ZAHN: But if you would, could you come back to the question of what role you think U.S. involvement should play? You have the Palestinians saying, or [chief Palestinian negotiator] Saeb Erakat in particular ,telling me [Monday], that they very much want Colin Powell to come to even further bolster [U.S. envoy] Anthony Zinni's efforts.

NETANYAHU: Well, you know, the Taliban, when the U.S. was finally going to wipe out that terror regime, were ready to negotiate. They wanted not only a cease-fire, they wanted various intermediaries and interlocutors. And that reminds me pretty much of what you have here.

Arafat is putting on a brave show. He's got his spokesmen speaking in English, speaking moderation and sense to the Western media. But while they're doing that, in Arabic Arafat calls for Israel's destruction and for these endless suicide bombers. So I think the only difference between him and Hamas is that Hamas calls for Israel's destruction in Arabic and in English, whereas Arafat only does it in Arabic.

As long as he's here, you're not going to see a change. You're not going to see a stop because he's poisoning the minds of millions and millions of young people.

ZAHN: All right, I understand all the points you're making about Yasser Arafat, but I'm not clear on what you think the U.S. needs to do, because there are many countries out there that believe that the United States is the only country that could get both of these parties back to the peace table.

NETANYAHU: You're not going to get anything out of the peace table with Arafat because he received the peace offer for everything that he says he wants, turned it down and started this campaign of terror because he's out to destroy Israel. He's not out to have peace with us. He's out to replace us [with] greater Palestine.

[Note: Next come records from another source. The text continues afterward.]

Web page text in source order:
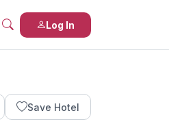
Log In
Save Hotel
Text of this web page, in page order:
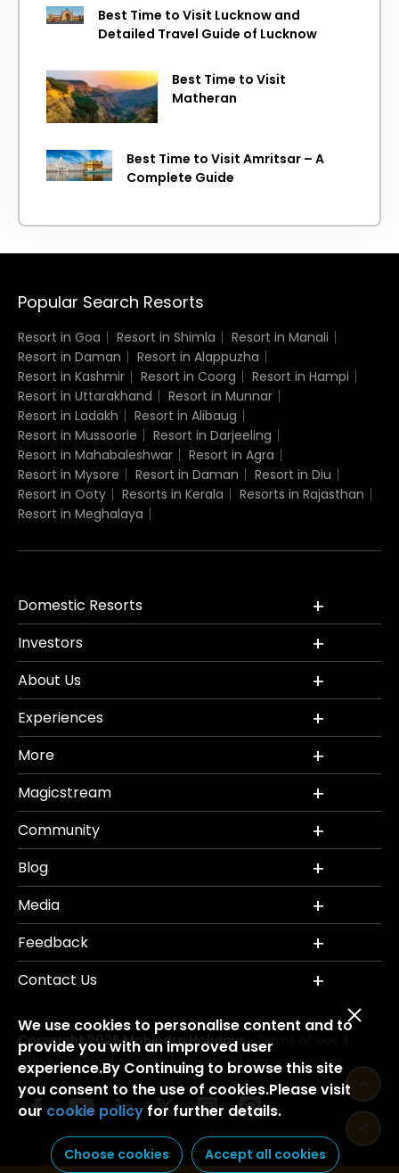
Best Time to Visit Lucknow and
Detailed Travel Guide of Lucknow
Best Time to Visit
Matheran
Best Time to Visit Amritsar – A
Complete Guide
Popular Search Resorts
Resort in Goa Resort in Shimla
Resort in Manali
Resort in Daman
Resort in Alappuzha
Resort in Kashmir
Resort in Coorg
Resort in Hampi
Resort in Uttarakhand
Resort in Munnar
Resort in Ladakh
Resort in Alibaug
Resort in Mussoorie
Resort in Darjeeling
Resort in Mahabaleshwar
Resort in Agra
Resort in Mysore
Resort in Daman
Resort in Diu
Resort in Ooty
Resorts in Kerala
Resorts in Rajasthan
Resort in Meghalaya
Domestic Resorts
Investors
About Us
Experiences
More
Magicstream
Community
Blog
Media
Feedback
Contact Us
Copyright 2026 Mahindra Holidays. Terms of Use
Privacy Policy Credits Disclaimer
We use cookies to personalise content and to
provide you with an improved user
experience.By Continuing to browse this site
you consent to the use of cookies.Please visit
our cookie policy for further details.
Choose cookies Accept all cookies
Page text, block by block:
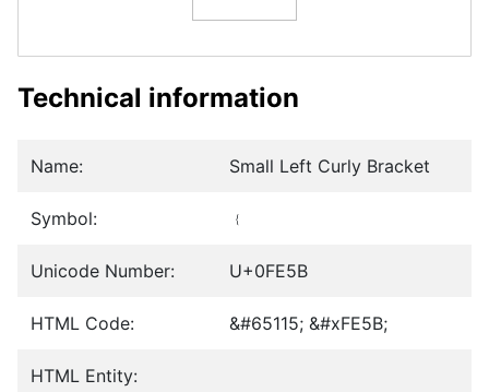
Technical information
Name: Small Left Curly Bracket
Symbol: ﹛
Unicode Number: U+0FE5B
HTML Code: &#65115; &#xFE5B;
HTML Entity:
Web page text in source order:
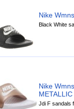
Nike
Black White
Nike
Jdi F sandals

So I think as far as the U.S. is concerned, I think they're actually doing the right thing. I think President Bush outlined two principles: one, that all terror is illegitimate. That includes Palestinian terror, which is now becoming the worst terror in history. And second, that all terror regimes are illegitimate and have to be removed.

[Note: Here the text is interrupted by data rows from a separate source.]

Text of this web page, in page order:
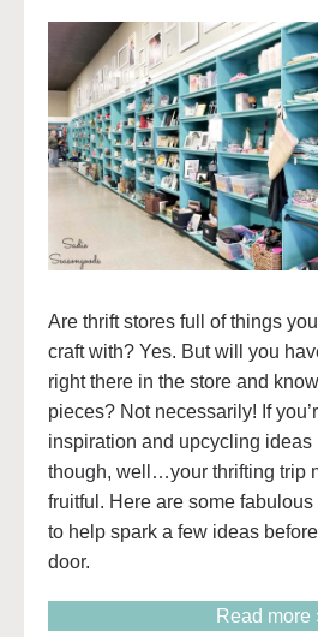
Are thrift stores full of things
craft with? Yes. But will you
right there in the store and
pieces? Not necessarily! If
inspiration and upcycling ideas
though, well…your thrifting trip
fruitful. Here are some
to help spark a few ideas
door.
Read more
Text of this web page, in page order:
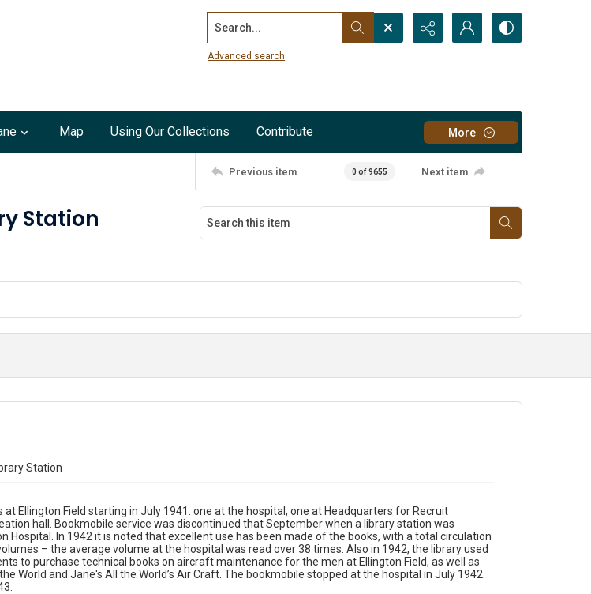
Search...
Advanced search
Map Using Our Collections Contribute More
Previous item 0 of 9655 Next item
Station
Station
Ellington Field starting in July 1941: one at the hospital, one at Headquarters for Recruit
hall. Bookmobile service was discontinued that September when a library station was
Hospital. In 1942 it is noted that excellent use has been made of the books, with a total circulation
– the average volume at the hospital was read over 38 times. Also in 1942, the library used
to purchase technical books on aircraft maintenance for the men at Ellington Field, as well as
World and Jane's All the World’s Air Craft. The bookmobile stopped at the hospital in July 1942.
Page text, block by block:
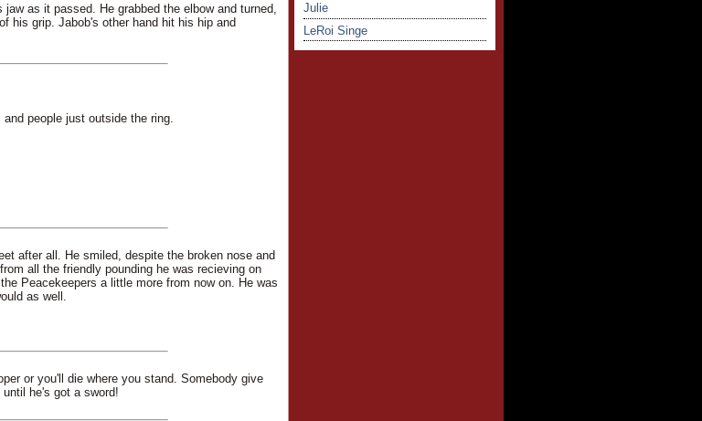
as it passed. He grabbed the elbow and turned,
his grip. Jabob's other hand hit his hip and
people just outside the ring.
after all. He smiled, despite the broken nose and
all the friendly pounding he was recieving on
Peacekeepers a little more from now on. He was
as well.
or you'll die where you stand. Somebody give
he's got a sword!
Julie
LeRoi Singe
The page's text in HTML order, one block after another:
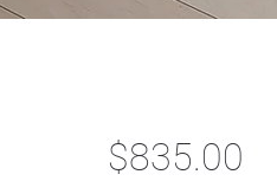
$835.00
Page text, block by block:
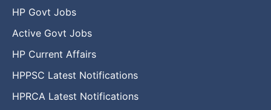
HP Govt Jobs
Active Govt Jobs
HP Current Affairs
HPPSC Latest Notifications
HPRCA Latest Notifications

I think that from the U.S. point of view, they're doing that part, their part of this war in Afghanistan and probably very soon in the [Persian] Gulf with other terrorist regimes, and I think understandably they know that Israel has to follow the exact same principles if terrorists are to be removed.

If we start compromising with Arafat, if we start rewarding him for the awful hourly terror that he's waging against us, unlike any that's been waged against any country and any people in history, then I would say that you're going to get more terror, not less of it. And I think many in Washington apparently understand it.

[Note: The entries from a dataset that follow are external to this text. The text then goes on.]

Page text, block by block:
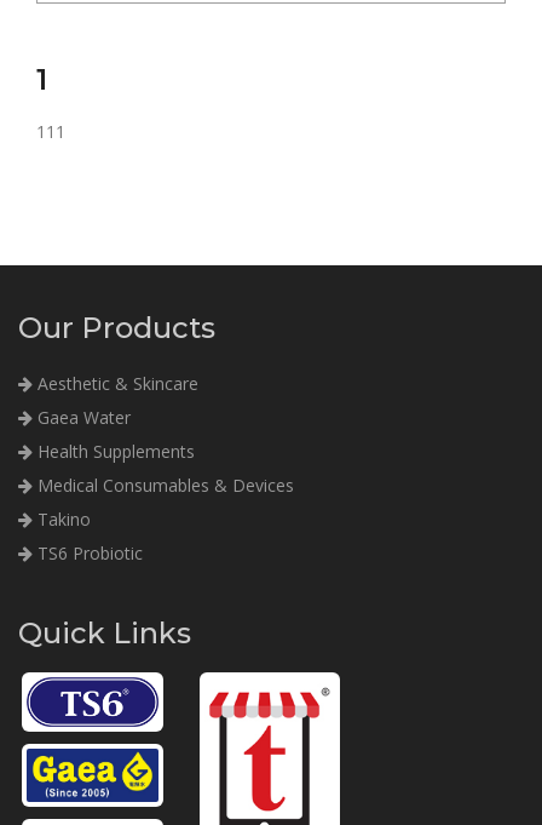
1
111
Our Products
Aesthetic & Skincare
Gaea Water
Health Supplements
Medical Consumables & Devices
Takino
TS6 Probiotic
Quick Links
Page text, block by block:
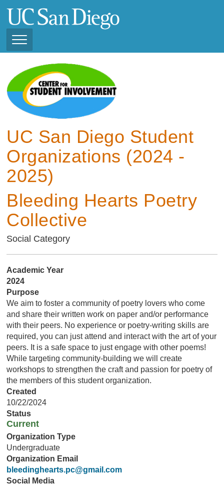
main
Toggle
Navigation
View Current Student
Organizations (2025 -
2026)
View Previous Student
2025)
UC San Diego Student
Organizations (2024 -
2025)
Bleeding Hearts Poetry
Collective
Social Category
Academic Year
2024
Purpose
We aim to foster a community of poetry lovers who come
and share their written work on paper and/or performance
with their peers. No experience or poetry-writing skills are
required, you can just attend and interact with the art of your
peers. It is a safe space to just engage with other poems!
While targeting community-building we will create
workshops to strengthen the craft and passion for poetry of
the members of this student organization.
Created
10/22/2024
Status
Current
Organization Type
Undergraduate
Organization Email
bleedinghearts.pc@gmail.com
Social Media
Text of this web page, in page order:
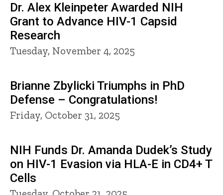
Dr. Alex Kleinpeter Awarded NIH
Grant to Advance HIV-1 Capsid
Research
Tuesday, November 4, 2025
Brianne Zbylicki Triumphs in PhD
Defense – Congratulations!
Friday, October 31, 2025
NIH Funds Dr. Amanda Dudek’s Study
on HIV-1 Evasion via HLA-E in CD4+ T
Cells
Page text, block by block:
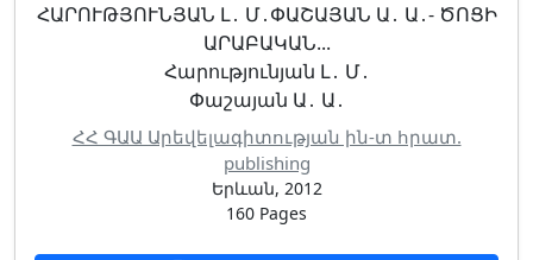
ՀԱՐՈՒԹՅՈՒՆՅԱՆ Լ․ Մ․ՓԱՇԱՅԱՆ Ա․ Ա․- ԾՈՑԻ
ԱՐԱԲԱԿԱՆ...
Հարությունյան Լ․ Մ․
Փաշայան Ա․ Ա․
ՀՀ ԳԱԱ Արեվելագիտության ին-տ հրատ.
publishing
Երևան, 2012
160 Pages
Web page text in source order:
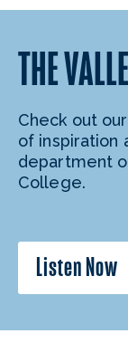
THE
Check out
of inspiration
department
College.
Listen Now

ZAHN: Henry Kissinger was a guest on our show a little bit earlier, and he told me he believes the Israeli government is too obsessed with Yasser Arafat and suggested -- and these aren't his words -- but that Israel's gone too far in holding Yasser Arafat up in his compound. The guy doesn't have much electricity; he doesn't have much water; he doesn't have much food. What else can the government yield from him from this current situation?

NETANYAHU: Well, frankly, I wouldn't have isolated him there. I would have taken him, put him on the Karine-A ship, the terror ship that he got from his friends in Iran, and put him on the high seas and let him go to his friends in Iran or his friends in Baghdad. I would not have holed him up and given him an unbelievable stage, which I know this wasn't the intention, but this became the result.

I do believe that Arafat can be made irrelevant, as Dr. Kissinger suggests, by simply removing him, not killing him, not physically hurting him, but simply taking him, putting him elsewhere so that people realize that he has ruled himself out -- his turn is over -- and other forces can come to the fore.

Of course, they won't as long as he's there. They might not even come out right after he's out. They might wait. They might wait to see that he's not coming back, you know, because there'll always be the fear that he would be reimplanted.

But I think once it's clear that he's not coming back, there are more moderate and more sane and more realistic elements in the Palestinian community, and they will have a shot at assuming leadership, I hope through a genuine democratic process, which Arafat has prevented so far.